6. Benchmark Differentiators and Cross-Language Comparisons
Relative to English-centric multimodal benchmarks (e.g., ScienceQA, MathVista), KoNET introduces two major differentiators:
- Difficulty/Calibration Data: Per-item official difficulty and human error rates, uniquely enabling fine-grained calibration of model performance against student populations.
- Language and Script Complexity: While state-of-the-art English MLLMs achieve ∼50–60% on comparable math/diagram tasks, their accuracy on KoNET’s Korean items is 20–30% lower in the absence of dedicated Korean-specific adaptation.
This suggests that cross-lingual model transfer remains fragile for multimodal reasoning, reinforcing the importance of diverse linguistic coverage in benchmark design (Park et al., 21 Feb 2025).
7. Recommendations and Prospects for Extension
Key technical recommendations and forward-looking extensions for KoNET include:
- Korean OCR Integration: Fine-tune vision encoders specifically on Hangul-rich documents to boost robustness of OCR-dependent processing pipelines.

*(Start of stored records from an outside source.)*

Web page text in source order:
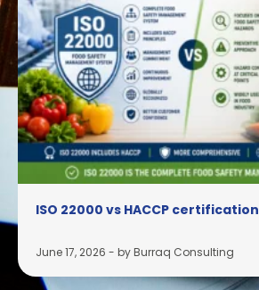
ISO 22000 vs HACCP certification
June 17, 2026 - by Burraq Consulting
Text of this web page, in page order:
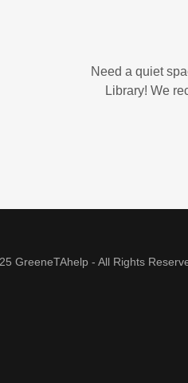
Need a quiet
Library! We
GreeneTAhelp - All Rights
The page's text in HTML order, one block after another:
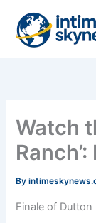
content
Watch
By
Finale of
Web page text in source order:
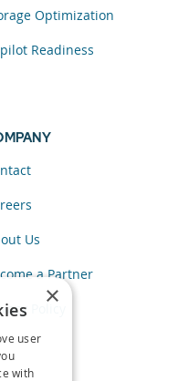
Optimization
Readiness
Us
a Partner
Policy
×
user
with
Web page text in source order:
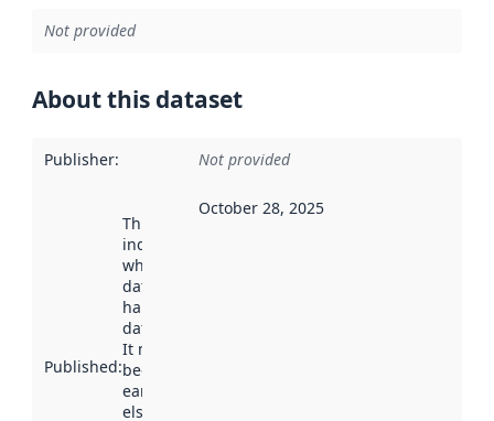
Not provided
About this dataset
Publisher: Not provided
Published:
This date
indicates
when the
dataset was
harvested by
data.norge.no.
It may have
been available
earlier
elsewhere.
October 28, 2025

- Curriculum-Aware Fine-Tuning: Pretrain or fine-tune generative models on question pools and passages sourced directly from KICE to improve both factual and contextual comprehension, particularly for historical and cultural items.
- Augmentation with Rationales: Expand the benchmark to include human-annotated rationales and short-answer (subjective) response formats, allowing in-depth evaluation of chain-of-thought (CoT) fidelity.
- Regular Updates: Refresh the benchmark annually via the open-source builder, capturing the latest test cohorts and minimizing distributional shift or contamination.
- Leaderboard Infrastructure: Develop a public leaderboard to track progress of open-source and commercial models on Korean multimodal tasks, incentivizing further research in this domain.
By providing a systematically curated, difficulty-calibrated, human-anchored, and reproducible framework, KoNET establishes a rigorous standard for benchmarking the multilingual, cultural, and multimodal reasoning capabilities of next-generation AI systems (Park et al., 21 Feb 2025).